> **EXERCISE DIRECTIONS**:
Set down again exactly the lines of the listing below that fall between the line holding "l’expérience utilisateur (UX), les" and the line holding "iter misc: -replace", inclusive.

> **DATASET EXCERPTS**:
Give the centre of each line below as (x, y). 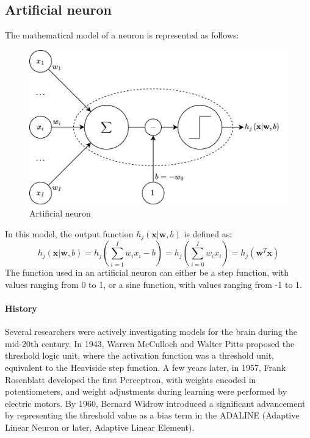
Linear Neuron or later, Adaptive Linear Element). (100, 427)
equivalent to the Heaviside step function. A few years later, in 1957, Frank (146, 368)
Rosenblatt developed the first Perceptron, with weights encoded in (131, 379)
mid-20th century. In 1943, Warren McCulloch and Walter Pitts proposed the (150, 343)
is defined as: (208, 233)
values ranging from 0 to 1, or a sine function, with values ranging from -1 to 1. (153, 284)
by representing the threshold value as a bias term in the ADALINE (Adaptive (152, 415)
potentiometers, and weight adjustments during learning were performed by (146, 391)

...

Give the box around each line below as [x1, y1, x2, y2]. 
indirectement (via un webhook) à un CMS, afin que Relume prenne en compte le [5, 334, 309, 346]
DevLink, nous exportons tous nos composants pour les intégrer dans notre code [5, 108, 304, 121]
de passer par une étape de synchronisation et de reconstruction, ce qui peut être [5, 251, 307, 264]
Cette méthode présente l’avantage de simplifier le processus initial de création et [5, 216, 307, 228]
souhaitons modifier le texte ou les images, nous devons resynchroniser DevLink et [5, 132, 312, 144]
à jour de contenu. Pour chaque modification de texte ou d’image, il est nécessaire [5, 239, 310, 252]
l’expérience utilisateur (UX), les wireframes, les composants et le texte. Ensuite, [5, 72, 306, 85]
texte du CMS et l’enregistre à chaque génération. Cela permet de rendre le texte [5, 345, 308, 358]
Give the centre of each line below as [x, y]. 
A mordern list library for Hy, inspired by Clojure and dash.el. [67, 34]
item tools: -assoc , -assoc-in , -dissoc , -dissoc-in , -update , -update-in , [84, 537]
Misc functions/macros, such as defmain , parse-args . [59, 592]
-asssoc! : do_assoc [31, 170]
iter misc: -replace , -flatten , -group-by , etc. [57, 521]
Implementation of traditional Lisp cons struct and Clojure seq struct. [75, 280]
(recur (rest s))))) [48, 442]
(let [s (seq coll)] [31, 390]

> **RESULT FOR THIS EXERCISE**:
l’expérience utilisateur (UX), les wireframes, les composants et le texte. Ensuite, [5, 72, 306, 85]
texte du CMS et l’enregistre à chaque génération. Cela permet de rendre le texte [5, 345, 308, 358]
Give the centre of each line below as [x, y]. 
A mordern list library for Hy, inspired by Clojure and dash.el. [67, 34]
item tools: -assoc , -assoc-in , -dissoc , -dissoc-in , -update , -update-in , [84, 537]
Misc functions/macros, such as defmain , parse-args . [59, 592]
-asssoc! : do_assoc [31, 170]
iter misc: -replace , -flatten , -group-by , etc. [57, 521]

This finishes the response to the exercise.